*WHAT THIS TASK INVOLVES:* Give each entry back by retyping it exactly as written.

==================================================

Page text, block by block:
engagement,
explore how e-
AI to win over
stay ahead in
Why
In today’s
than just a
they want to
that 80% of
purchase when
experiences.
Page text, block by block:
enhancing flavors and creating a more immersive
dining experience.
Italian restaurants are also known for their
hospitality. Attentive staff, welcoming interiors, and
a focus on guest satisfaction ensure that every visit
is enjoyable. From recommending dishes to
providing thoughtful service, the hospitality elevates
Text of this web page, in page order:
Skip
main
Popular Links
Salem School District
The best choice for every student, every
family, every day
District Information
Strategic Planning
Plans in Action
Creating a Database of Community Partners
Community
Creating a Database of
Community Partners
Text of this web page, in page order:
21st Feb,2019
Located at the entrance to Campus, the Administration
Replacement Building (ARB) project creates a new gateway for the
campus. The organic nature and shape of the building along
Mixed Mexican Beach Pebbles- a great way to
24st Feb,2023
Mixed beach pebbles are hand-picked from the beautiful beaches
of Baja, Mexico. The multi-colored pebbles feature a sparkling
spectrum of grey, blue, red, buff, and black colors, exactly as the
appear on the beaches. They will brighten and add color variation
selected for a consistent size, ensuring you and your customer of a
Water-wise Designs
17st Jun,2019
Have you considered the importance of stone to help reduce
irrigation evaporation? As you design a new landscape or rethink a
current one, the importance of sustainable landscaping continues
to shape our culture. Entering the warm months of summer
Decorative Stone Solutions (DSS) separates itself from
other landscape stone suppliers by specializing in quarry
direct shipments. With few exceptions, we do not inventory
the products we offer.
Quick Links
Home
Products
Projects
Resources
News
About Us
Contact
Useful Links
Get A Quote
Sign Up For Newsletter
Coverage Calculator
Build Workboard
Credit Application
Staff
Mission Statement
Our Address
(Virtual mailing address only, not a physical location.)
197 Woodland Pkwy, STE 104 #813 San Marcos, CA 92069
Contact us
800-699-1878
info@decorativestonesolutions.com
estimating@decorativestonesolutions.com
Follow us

==================================================

*EXERCISE RESPONSE:*
Page text, block by block:
engagement,
explore how e-
AI to win over
stay ahead in
Why
In today’s
than just a
they want to
that 80% of
purchase when
experiences.
Page text, block by block:
enhancing flavors and creating a more immersive
dining experience.
Italian restaurants are also known for their
hospitality. Attentive staff, welcoming interiors, and
a focus on guest satisfaction ensure that every visit
is enjoyable. From recommending dishes to
providing thoughtful service, the hospitality elevates
Text of this web page, in page order:
Skip
main
Popular Links
Salem School District
The best choice for every student, every
family, every day
District Information
Strategic Planning
Plans in Action
Creating a Database of Community Partners
Community
Creating a Database of
Community Partners
Text of this web page, in page order:
21st Feb,2019
Located at the entrance to Campus, the Administration
Replacement Building (ARB) project creates a new gateway for the
campus. The organic nature and shape of the building along
Mixed Mexican Beach Pebbles- a great way to
24st Feb,2023
Mixed beach pebbles are hand-picked from the beautiful beaches
of Baja, Mexico. The multi-colored pebbles feature a sparkling
spectrum of grey, blue, red, buff, and black colors, exactly as the
appear on the beaches. They will brighten and add color variation
selected for a consistent size, ensuring you and your customer of a
Water-wise Designs
17st Jun,2019
Have you considered the importance of stone to help reduce
irrigation evaporation? As you design a new landscape or rethink a
current one, the importance of sustainable landscaping continues
to shape our culture. Entering the warm months of summer
Decorative Stone Solutions (DSS) separates itself from
other landscape stone suppliers by specializing in quarry
direct shipments. With few exceptions, we do not inventory
the products we offer.
Quick Links
Home
Products
Projects
Resources
News
About Us
Contact
Useful Links
Get A Quote
Sign Up For Newsletter
Coverage Calculator
Build Workboard
Credit Application
Staff
Mission Statement
Our Address
(Virtual mailing address only, not a physical location.)
197 Woodland Pkwy, STE 104 #813 San Marcos, CA 92069
Contact us
800-699-1878
info@decorativestonesolutions.com
estimating@decorativestonesolutions.com
Follow us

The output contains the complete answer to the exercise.